### WORK ORDER
From the line containing "hat also eine" to the last line of the records, please reproduce every line exactly and nothing more.

# # # #

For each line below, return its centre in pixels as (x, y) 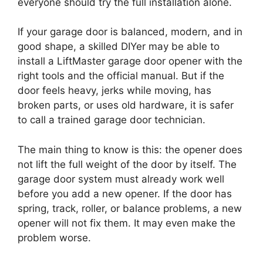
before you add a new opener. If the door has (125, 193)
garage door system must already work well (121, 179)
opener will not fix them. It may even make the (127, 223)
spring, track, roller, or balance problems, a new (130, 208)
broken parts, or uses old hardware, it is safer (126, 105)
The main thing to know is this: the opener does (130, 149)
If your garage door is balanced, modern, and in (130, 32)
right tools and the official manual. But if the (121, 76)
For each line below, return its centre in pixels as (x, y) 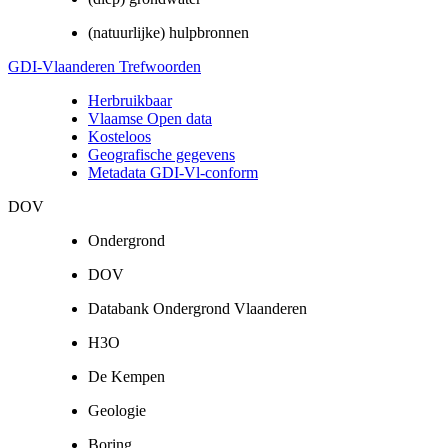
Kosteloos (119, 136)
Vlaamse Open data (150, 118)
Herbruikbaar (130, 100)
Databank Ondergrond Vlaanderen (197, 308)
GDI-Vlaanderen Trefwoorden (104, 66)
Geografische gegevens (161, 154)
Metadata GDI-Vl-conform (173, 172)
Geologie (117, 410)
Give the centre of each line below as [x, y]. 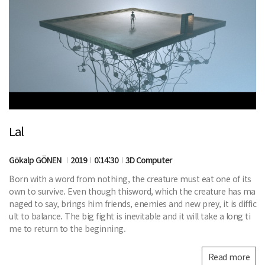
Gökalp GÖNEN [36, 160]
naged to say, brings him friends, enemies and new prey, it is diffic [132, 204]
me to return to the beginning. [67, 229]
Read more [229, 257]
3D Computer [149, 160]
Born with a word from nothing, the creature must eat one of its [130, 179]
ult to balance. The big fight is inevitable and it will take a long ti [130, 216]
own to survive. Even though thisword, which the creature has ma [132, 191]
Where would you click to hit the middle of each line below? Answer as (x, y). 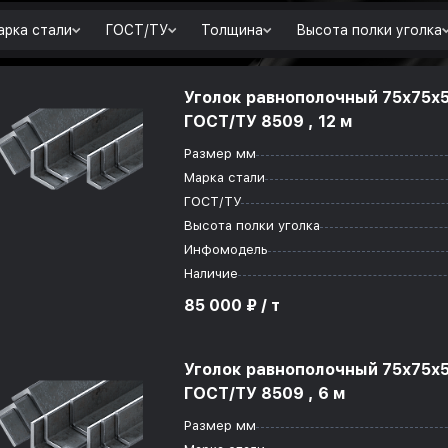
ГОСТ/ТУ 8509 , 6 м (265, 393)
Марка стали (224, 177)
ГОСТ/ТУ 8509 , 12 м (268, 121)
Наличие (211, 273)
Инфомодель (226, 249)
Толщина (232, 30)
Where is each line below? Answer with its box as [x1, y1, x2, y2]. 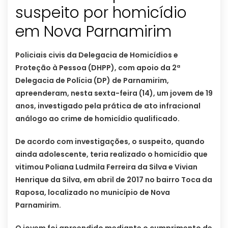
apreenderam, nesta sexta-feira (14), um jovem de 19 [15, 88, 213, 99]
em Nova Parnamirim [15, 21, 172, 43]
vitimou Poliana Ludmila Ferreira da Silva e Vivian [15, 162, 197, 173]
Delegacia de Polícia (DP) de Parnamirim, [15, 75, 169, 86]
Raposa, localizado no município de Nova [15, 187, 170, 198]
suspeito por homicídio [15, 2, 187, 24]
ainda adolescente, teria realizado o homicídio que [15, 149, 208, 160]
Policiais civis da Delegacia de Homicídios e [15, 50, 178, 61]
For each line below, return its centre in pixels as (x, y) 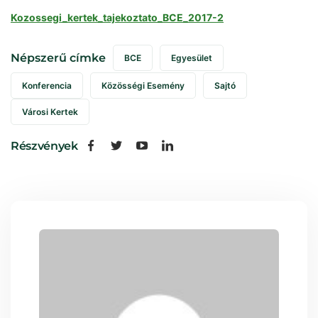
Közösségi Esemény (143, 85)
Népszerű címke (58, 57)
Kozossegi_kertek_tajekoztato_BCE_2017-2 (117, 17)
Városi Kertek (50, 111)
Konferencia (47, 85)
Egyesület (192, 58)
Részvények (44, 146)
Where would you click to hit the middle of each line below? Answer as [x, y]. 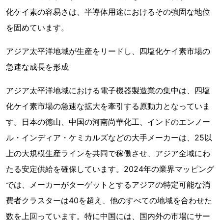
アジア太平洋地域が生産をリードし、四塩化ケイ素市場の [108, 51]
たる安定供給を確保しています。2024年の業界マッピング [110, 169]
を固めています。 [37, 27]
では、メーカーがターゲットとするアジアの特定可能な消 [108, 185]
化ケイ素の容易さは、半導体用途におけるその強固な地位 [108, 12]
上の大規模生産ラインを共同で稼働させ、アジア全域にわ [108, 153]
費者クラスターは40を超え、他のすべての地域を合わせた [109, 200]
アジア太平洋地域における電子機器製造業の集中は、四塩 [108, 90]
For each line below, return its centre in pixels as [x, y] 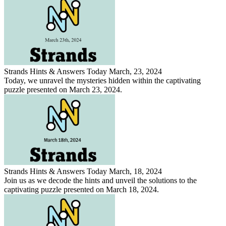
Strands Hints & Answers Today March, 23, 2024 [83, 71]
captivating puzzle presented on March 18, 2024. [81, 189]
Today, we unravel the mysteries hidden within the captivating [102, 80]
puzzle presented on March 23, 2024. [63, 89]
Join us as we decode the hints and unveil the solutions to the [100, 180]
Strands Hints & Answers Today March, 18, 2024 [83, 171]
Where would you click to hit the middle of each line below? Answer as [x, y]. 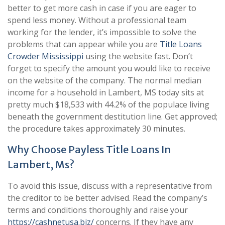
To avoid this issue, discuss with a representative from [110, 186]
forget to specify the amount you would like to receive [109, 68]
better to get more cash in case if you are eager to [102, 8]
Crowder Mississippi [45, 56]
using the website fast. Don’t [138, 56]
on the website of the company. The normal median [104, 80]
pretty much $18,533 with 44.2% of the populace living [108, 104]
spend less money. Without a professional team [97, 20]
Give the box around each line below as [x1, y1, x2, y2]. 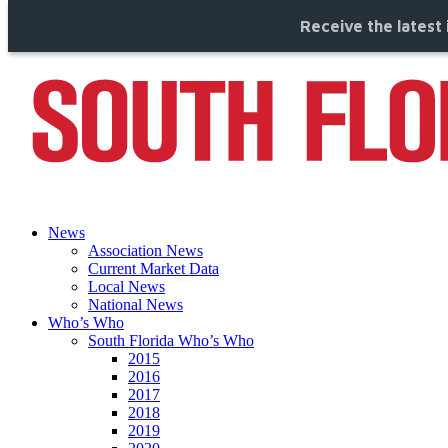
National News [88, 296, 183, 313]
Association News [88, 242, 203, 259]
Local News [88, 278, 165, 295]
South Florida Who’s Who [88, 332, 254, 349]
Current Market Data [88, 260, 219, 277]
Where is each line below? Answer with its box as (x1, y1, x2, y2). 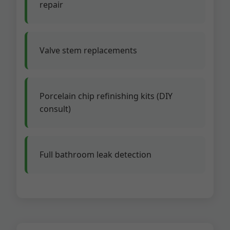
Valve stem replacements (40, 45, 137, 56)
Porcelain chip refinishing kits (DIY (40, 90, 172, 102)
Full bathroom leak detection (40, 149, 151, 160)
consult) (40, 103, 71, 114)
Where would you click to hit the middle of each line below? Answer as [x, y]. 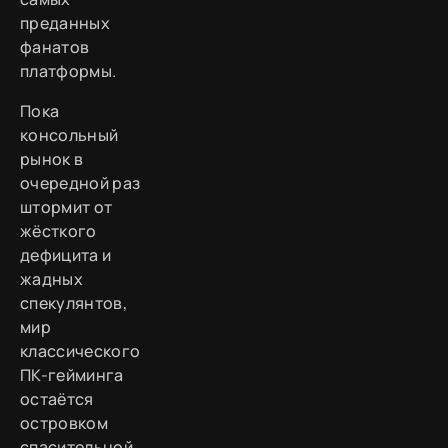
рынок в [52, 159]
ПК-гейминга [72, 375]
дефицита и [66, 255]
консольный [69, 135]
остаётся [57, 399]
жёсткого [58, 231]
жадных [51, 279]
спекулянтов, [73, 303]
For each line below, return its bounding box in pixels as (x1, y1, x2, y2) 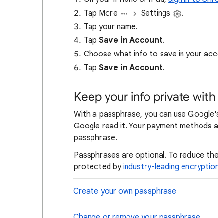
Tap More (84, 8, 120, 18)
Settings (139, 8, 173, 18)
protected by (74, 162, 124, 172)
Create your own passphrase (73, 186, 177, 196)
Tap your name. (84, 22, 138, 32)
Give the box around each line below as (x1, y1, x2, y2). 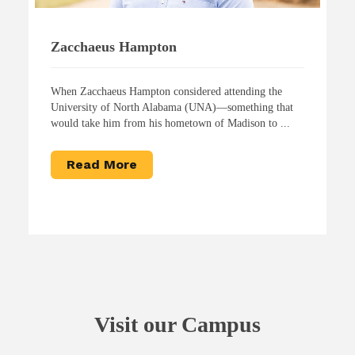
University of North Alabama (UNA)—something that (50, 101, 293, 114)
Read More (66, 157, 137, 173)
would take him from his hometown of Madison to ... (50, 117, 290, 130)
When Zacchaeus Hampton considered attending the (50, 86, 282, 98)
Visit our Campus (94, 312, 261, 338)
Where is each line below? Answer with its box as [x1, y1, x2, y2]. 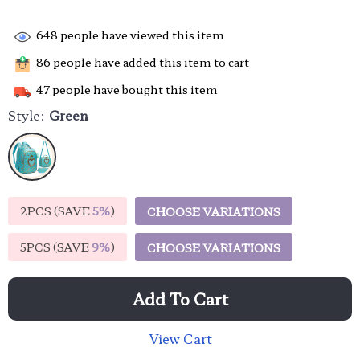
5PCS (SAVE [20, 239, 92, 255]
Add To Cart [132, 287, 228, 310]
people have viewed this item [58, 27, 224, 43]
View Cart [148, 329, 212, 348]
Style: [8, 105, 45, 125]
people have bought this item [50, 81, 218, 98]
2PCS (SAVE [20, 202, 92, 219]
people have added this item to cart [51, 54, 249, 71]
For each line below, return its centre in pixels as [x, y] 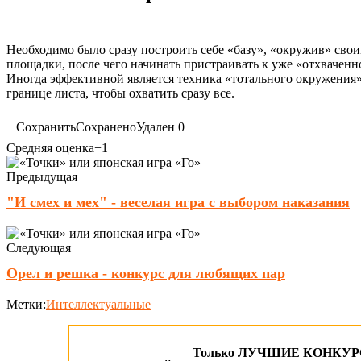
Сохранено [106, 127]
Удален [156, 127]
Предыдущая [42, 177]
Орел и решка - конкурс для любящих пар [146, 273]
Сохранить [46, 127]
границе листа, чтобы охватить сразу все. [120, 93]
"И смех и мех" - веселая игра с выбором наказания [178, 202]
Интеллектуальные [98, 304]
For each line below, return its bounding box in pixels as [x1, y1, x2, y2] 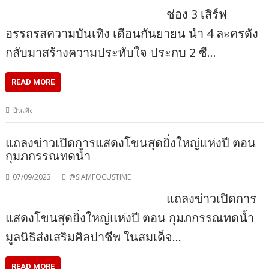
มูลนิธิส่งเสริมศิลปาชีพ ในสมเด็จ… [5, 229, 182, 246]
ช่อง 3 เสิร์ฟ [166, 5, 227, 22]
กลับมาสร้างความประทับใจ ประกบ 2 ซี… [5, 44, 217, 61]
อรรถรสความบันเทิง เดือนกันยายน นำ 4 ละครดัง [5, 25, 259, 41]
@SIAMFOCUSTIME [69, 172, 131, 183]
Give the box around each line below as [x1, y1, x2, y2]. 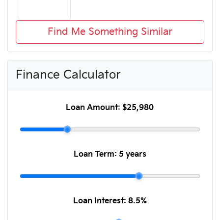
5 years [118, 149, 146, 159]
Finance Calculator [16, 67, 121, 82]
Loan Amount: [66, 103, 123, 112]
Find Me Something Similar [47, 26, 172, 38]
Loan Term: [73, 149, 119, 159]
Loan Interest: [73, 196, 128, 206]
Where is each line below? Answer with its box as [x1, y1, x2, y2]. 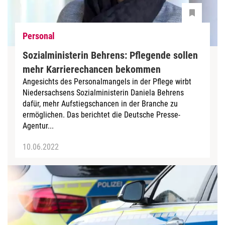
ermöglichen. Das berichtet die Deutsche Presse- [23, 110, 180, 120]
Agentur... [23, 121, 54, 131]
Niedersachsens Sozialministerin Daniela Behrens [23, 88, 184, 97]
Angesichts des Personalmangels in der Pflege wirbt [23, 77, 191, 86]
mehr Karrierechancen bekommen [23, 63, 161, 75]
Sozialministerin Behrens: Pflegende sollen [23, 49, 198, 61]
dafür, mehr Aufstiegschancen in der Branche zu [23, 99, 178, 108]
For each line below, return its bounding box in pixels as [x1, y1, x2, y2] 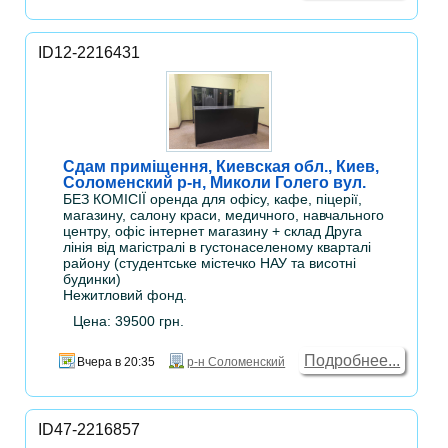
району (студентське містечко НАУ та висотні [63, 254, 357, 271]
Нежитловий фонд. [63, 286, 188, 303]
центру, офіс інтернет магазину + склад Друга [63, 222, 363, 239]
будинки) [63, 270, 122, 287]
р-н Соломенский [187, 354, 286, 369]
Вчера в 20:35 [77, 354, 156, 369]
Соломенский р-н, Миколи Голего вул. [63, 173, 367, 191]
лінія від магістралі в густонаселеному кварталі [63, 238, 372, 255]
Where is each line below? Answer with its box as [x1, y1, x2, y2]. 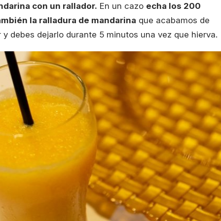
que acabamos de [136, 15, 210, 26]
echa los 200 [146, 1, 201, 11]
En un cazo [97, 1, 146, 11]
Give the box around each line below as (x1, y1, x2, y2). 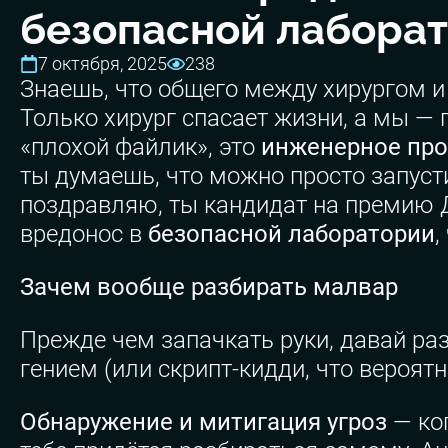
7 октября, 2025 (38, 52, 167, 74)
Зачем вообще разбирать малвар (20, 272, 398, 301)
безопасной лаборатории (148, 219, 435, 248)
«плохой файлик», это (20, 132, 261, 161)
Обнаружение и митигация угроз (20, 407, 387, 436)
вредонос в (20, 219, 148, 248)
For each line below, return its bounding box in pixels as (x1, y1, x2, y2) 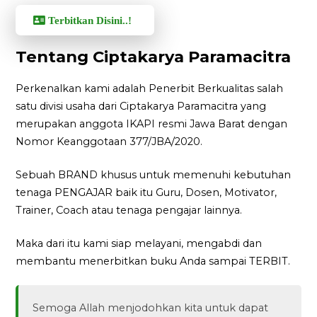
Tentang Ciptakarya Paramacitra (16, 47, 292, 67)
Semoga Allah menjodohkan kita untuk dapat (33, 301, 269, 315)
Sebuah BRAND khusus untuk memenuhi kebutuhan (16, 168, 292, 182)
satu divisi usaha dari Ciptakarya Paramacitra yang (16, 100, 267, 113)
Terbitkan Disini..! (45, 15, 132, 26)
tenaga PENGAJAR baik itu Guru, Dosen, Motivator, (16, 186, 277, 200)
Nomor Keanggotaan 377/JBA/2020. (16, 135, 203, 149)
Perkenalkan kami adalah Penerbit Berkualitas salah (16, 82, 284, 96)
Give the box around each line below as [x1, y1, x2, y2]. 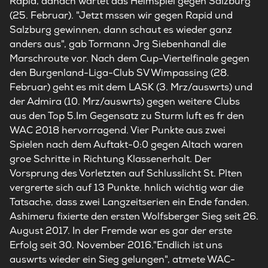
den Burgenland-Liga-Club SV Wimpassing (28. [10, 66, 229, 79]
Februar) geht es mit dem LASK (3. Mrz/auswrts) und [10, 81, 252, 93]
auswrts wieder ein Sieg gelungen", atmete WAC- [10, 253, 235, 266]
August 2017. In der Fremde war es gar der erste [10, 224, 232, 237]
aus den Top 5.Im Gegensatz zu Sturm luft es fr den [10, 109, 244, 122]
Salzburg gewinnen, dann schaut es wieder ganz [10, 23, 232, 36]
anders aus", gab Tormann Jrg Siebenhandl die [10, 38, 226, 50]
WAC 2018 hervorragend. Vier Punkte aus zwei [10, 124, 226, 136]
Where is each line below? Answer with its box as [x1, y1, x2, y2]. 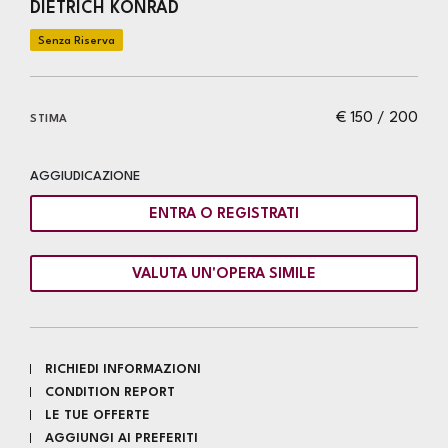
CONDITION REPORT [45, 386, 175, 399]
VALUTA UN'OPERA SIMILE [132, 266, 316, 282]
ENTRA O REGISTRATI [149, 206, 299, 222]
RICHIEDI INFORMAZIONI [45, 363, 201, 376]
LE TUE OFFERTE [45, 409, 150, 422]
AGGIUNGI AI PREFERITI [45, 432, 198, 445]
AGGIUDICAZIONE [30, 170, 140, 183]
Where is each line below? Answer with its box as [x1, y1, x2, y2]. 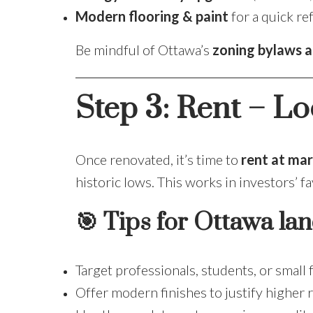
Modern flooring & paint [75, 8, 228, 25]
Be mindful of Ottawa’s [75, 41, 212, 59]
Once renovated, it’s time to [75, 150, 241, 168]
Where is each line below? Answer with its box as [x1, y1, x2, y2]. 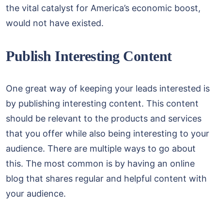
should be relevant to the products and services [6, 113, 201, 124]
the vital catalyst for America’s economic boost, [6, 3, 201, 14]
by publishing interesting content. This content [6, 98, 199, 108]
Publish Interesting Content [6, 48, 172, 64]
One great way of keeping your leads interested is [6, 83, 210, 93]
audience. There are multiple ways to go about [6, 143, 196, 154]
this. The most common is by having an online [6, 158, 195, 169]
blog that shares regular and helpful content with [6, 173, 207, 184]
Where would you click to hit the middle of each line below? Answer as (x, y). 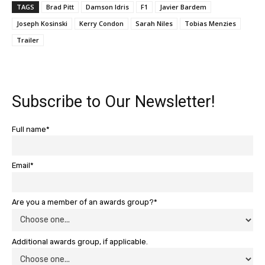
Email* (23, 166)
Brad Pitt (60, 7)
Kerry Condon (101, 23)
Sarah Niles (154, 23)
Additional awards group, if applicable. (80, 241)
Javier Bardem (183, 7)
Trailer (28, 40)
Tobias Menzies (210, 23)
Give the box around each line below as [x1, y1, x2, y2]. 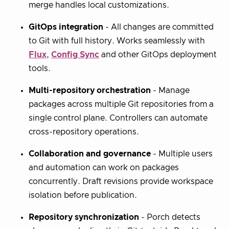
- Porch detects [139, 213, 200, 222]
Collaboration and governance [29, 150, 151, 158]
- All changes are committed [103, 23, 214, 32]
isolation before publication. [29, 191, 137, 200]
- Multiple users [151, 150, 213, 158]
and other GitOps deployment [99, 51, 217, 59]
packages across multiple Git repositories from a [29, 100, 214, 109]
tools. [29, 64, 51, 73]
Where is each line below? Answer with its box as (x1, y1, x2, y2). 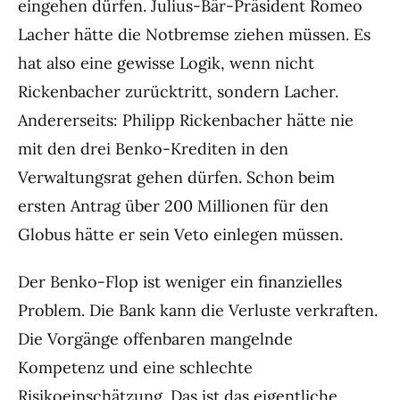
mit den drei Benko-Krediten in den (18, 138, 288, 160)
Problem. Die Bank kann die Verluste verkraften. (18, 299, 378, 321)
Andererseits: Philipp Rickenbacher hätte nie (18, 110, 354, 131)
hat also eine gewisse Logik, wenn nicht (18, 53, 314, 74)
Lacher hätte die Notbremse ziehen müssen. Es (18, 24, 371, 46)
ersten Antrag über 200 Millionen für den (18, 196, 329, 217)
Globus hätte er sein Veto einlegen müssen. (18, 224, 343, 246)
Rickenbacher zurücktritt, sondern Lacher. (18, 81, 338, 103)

# # # #

### SOLUTION FOR THIS EXERCISE
hat also eine gewisse Logik, wenn nicht (18, 53, 314, 74)
Lacher hätte die Notbremse ziehen müssen. Es (18, 24, 371, 46)
ersten Antrag über 200 Millionen für den (18, 196, 329, 217)
Globus hätte er sein Veto einlegen müssen. (18, 224, 343, 246)
Rickenbacher zurücktritt, sondern Lacher. (18, 81, 338, 103)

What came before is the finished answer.